I realise the focus of many business building campaigns is on the marketing you/we put out into the world.

While that’s important, it’s also possible that there is no real separation between what comes into our inbox and what we deliver to our list/s. The trick is understanding what’s really going on.

Let me explain.


Q. When you open your mail, what do you see?

Do you see a list of things you need to get through so you can tick them off for the day?
Do you see an opportunity to be inspired? Or a doorway into what the world is talking about?

It’s not that you’re meant to feel good or bad either way. It’s just that an awareness of what happens for you when you look at your emails is going to give you more than a way to consciously do business. It’s going to give you control over where you’re sense of responsibility is leading you.

Control is Not an Outcome

When I say control, you might wonder what I mean. After all, my whole surrender thing is built around the idea that we have no control. So how is it that I’m talking about control over anything?

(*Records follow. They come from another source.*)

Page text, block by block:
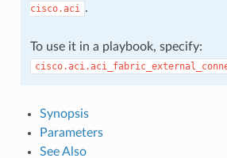
cisco.aci .
To use it in a playbook, specify:
Synopsis
Parameters
See Also

Well, first of all having control is not going to grant you any particular outcomes. It won’t make you richer or make the trains run on time. It will, however, allow you to see (and direct) where your attention is leading you. Think about it this way.

A person stands on a bridge and screams out over the water. They say all kinds of things about their wife/husband/child/parent/boss/friend/neighbour and then take a deep breath before continuing their morning stroll. It wasn’t planned. They did not set out that morning to “release” anything via sound. They did not organise their feelings into thoughts and set out to express the amalgamation as “catharsis”.

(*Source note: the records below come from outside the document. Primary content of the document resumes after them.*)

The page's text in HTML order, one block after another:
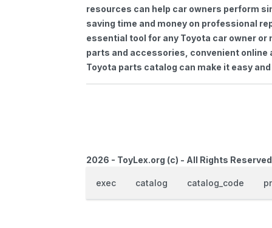
resources can help car owners perform
saving time and money on professional
essential tool for any Toyota car owner
parts and accessories, convenient
Toyota parts catalog can make it easy
2026 - ToyLex.org (c) - All Rights
exec catalog catalog_code

In fact, when the impulse came upon them it was quite unexpected. They had not harboured any ill will toward anyone and had not felt the need-to-yell building within them to the point of explosion. So as they stood upon the bridge and allowed the words-emotion-sentiment to flow, it was all just as spectacular as the view.

Flow is Not an Achievement

Of course they had a choice to not yell, and to instead keep walking. And if this option was available to them, what made them do what they did? What inspired them to flow in this way instead of in another? For just as there are infinitely unknowable ways for Spirit to show up as the world, there are infinite ways to recognise that we are in a constant state of flow.

That there are infinite options for us to experience this flow of interconnection and loving grace in each and every moment, if only that is our purpose here and now. Which it was not for the person standing on the bridge, yelling about their woes. Except the person on the bridge didn’t have any woes, they had flow.

Flow turned up as an expression of woes, and the person made a choice to allow that. This is the control we have to direct our attention.

Control is Another Word for Choice

While we may not get to choose the conditions of our situation, like how many emails we get in our inbox, we do get to control the way we flow when we encounter those emails.

Which is not the same as saying, you can feel better about your inbox if only you take a positive attitude to what’s in front of you and all the privileges that entails. I’m not talking about positive thinking or gratitude for being in a situation where emails are your biggest issue versus whether you have access to clean water for your family. I’m talking about flow.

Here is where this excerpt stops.